Sample Dataframe :
+----+-------+-----+-------+-----+
|year|country|state|college|marks|
+----+-------+-----+-------+-----+
|2019| India| A| AC| 15|
|2019| India| A| AC| 25|
|2019| India| A| AC| 35|
|2019| India| A| AD| 40|
|2019| India| B| AC| 15|
|2019| India| B| AC| 50|
|2019| India| B| BC| 65|
|2019| USA| A| UC| 15|
|2019| USA| A| UC| 65|
|2019| USA| A| UD| 45|
|2019| USA| B| UC| 44|
|2019| USA| B| MC| 88|
|2019| USA| B| MC| 90|
|2020| India| A| AC| 65|
|2020| India| A| AC| 33|
|2020| India| A| AC| 55|
|2020| India| A| AD| 70|
|2020| India| B| AC| 88|
|2020| India| B| AC| 60|
|2020| India| B| BC| 45|
|2020| USA| A| UC| 85|
|2020| USA| A| UC| 55|
|2020| USA| A| UD| 32|
|2020| USA| B| UC| 64|
|2020| USA| B| MC| 78|
|2020| USA| B| MC| 80|
+----+-------+-----+-------+-----+
In order to do multi dimensional aggregation you can do it in two ways i.e by using grouping sets or by using rollup in Spark.

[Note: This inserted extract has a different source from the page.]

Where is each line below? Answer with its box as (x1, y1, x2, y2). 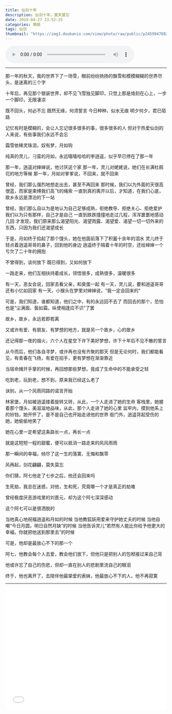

To read more about these multidimensional aggregation follow this link Multi-Dimensional Aggregation
The solution using rollup is provided as follows:
val ans_df = df.rollup("year","country","state","college").agg(max("marks").as("Marks"))
The result :
+----+-------+-----+-------+-----+
|year|country|state|college|Marks|
+----+-------+-----+-------+-----+
|2020| India| A| AC| 65|
|2019| India| B| BC| 65|
|2020| India| B| null| 88|
|2019| USA| B| UC| 44|
|2020| India| B| AC| 88|
|2020| USA| null| null| 85|
|2019| India| A| AC| 35|
|2019| USA| B| MC| 90|
|2019| India| A| AD| 40|
|2019| USA| A| UD| 45|
|2019| USA| null| null| 90|
|2020| USA| A| UD| 32|
|null| null| null| null| 90|
|2019| USA| B| null| 90|
|2020| India| null| null| 88|
|2019| USA| A| null| 65|
|2019| India| B| null| 65|
|2019| USA| A| UC| 65|
|2020| India| B| BC| 45|
|2020| USA| B| UC| 64|
+----+-------+-----+-------+-----+
Moreover, as asked spark makes sure of doing this operation in an optimal manner and makes use of the already partitioned data on doing a groupBy on an additional column.Example - On doing a groupBy on key (year,country,state,college) the data already grouped on key (year,country,state) will be used, thereby reducing significant computation.